> _AVAILABLE DATA_
────────────────────
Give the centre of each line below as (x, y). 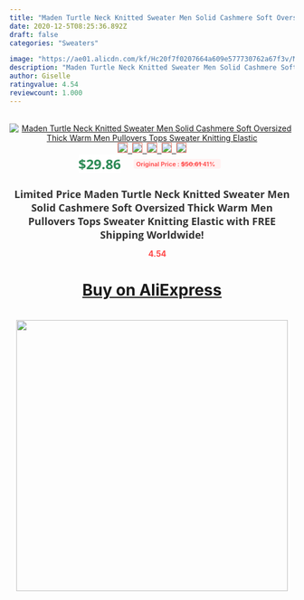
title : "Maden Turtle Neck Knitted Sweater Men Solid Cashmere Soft (141, 18)
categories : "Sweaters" (54, 43)
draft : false (34, 34)
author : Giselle (40, 76)
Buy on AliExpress (152, 291)
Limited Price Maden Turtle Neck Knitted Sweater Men (152, 194)
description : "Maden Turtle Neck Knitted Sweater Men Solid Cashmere (143, 68)
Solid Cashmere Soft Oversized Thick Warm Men (152, 207)
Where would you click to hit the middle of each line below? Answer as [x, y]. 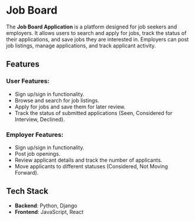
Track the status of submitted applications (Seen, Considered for [93, 113]
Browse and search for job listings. [57, 100]
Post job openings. [38, 153]
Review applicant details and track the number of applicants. [88, 160]
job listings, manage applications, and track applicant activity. [81, 46]
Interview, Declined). [40, 119]
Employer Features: [35, 134]
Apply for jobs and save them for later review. [70, 107]
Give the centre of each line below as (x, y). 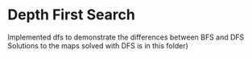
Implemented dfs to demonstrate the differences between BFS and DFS (126, 37)
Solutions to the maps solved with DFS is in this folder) (98, 45)
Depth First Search (72, 15)
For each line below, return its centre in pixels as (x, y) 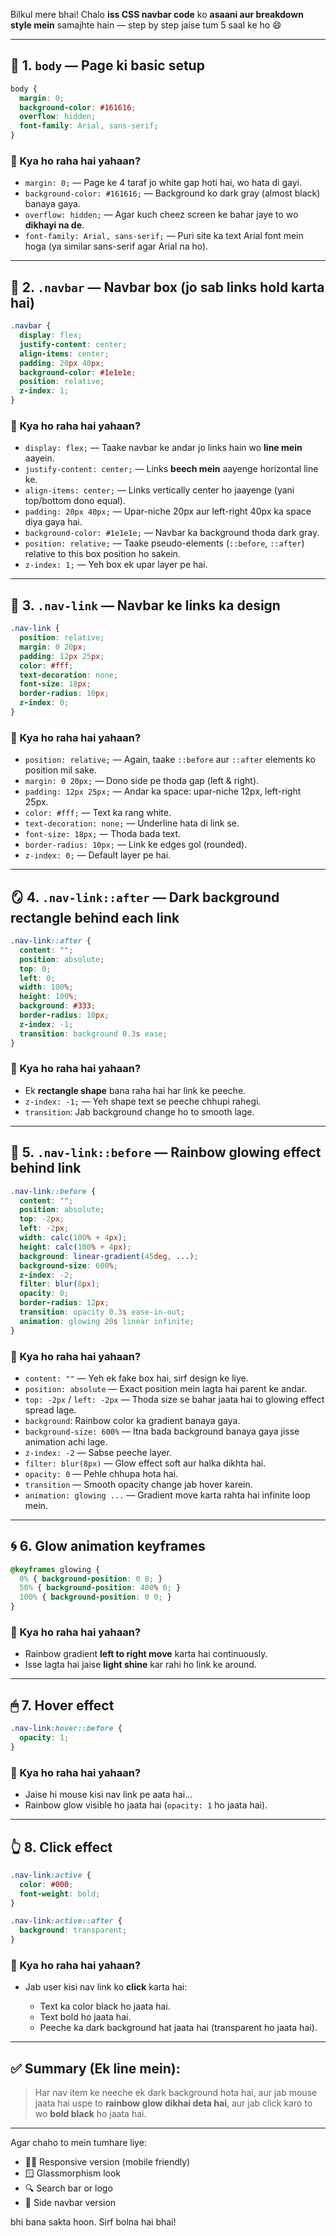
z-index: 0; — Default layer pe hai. (98, 855)
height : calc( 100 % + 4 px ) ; (75, 1247)
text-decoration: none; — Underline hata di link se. (132, 823)
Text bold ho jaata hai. (85, 2017)
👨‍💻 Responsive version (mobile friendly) (107, 2162)
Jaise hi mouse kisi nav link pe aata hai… (108, 1795)
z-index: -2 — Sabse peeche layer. (98, 1452)
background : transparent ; (73, 1930)
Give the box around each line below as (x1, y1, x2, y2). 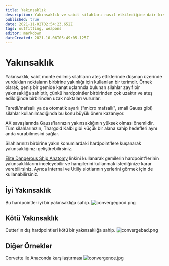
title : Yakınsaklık (5, 7, 46, 13)
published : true (5, 17, 39, 22)
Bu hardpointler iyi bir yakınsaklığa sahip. (5, 199, 91, 205)
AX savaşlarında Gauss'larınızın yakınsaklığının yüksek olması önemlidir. (5, 120, 154, 126)
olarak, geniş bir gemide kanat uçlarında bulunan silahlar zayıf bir (5, 84, 140, 91)
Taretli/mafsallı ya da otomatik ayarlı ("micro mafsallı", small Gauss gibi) (5, 105, 153, 111)
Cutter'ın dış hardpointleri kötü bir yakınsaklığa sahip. (5, 227, 116, 233)
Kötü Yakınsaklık (5, 214, 59, 223)
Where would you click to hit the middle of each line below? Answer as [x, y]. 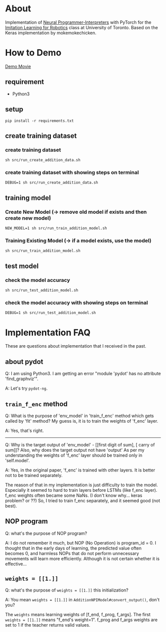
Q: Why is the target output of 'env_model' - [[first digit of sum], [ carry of [80, 445]
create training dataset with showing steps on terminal [72, 172]
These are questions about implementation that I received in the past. [76, 346]
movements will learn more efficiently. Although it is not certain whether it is [82, 558]
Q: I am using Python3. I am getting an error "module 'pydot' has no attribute [83, 374]
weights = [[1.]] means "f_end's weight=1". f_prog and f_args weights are [82, 620]
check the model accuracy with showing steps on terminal [77, 303]
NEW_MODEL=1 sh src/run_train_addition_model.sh [56, 228]
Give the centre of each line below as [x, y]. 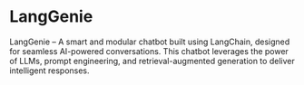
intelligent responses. [49, 71]
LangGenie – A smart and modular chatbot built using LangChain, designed [150, 42]
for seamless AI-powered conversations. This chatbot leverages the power [149, 51]
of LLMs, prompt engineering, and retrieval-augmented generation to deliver [152, 61]
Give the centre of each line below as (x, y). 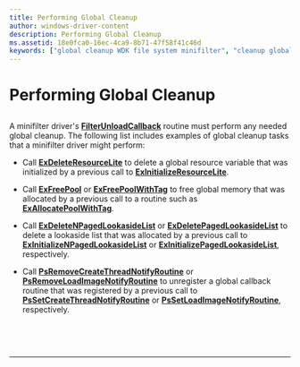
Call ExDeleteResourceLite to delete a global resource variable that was (155, 162)
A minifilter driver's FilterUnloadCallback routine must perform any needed (148, 125)
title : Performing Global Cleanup (74, 17)
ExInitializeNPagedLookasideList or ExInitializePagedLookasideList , (150, 244)
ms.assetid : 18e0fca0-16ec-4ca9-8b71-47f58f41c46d (105, 43)
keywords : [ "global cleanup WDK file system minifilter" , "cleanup (137, 51)
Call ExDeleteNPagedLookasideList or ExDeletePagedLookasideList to (155, 226)
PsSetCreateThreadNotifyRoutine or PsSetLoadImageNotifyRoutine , (151, 300)
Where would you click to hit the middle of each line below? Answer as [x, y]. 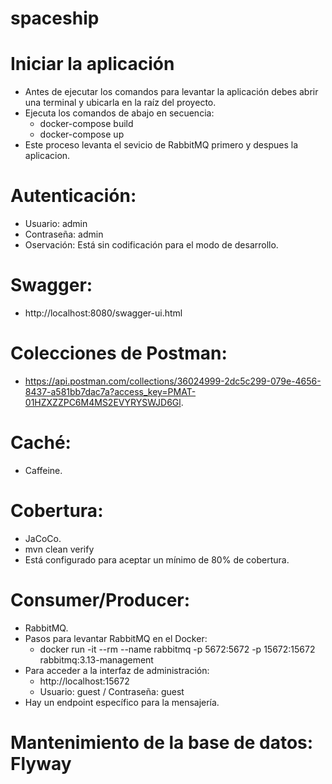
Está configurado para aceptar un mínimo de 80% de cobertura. [157, 559]
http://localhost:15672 [84, 681]
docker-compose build [86, 124]
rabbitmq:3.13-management [96, 659]
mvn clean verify [59, 549]
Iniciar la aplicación [92, 64]
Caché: [41, 443]
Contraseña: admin [64, 234]
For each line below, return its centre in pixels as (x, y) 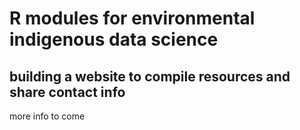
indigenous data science (114, 39)
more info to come (47, 116)
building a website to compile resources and (150, 76)
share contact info (67, 92)
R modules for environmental (132, 18)
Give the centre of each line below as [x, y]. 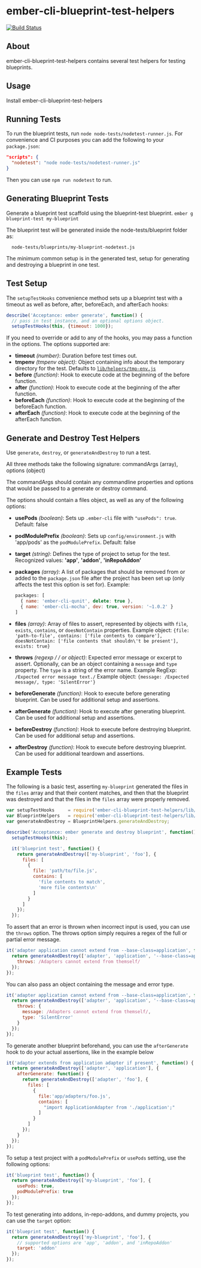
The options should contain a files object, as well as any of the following [95, 500]
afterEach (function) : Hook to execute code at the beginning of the [98, 413]
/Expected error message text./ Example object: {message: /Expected [102, 676]
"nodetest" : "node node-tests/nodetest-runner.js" [76, 163]
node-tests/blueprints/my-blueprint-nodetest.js [73, 247]
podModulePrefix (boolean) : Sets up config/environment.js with [95, 536]
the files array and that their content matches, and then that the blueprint [98, 793]
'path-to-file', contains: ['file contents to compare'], [89, 635]
────────────────────
> _THE PROBLEM_
Within the entries above, how many lines include the word "showing"? Respond with the number only.

> _WRITTEN ANSWER_
2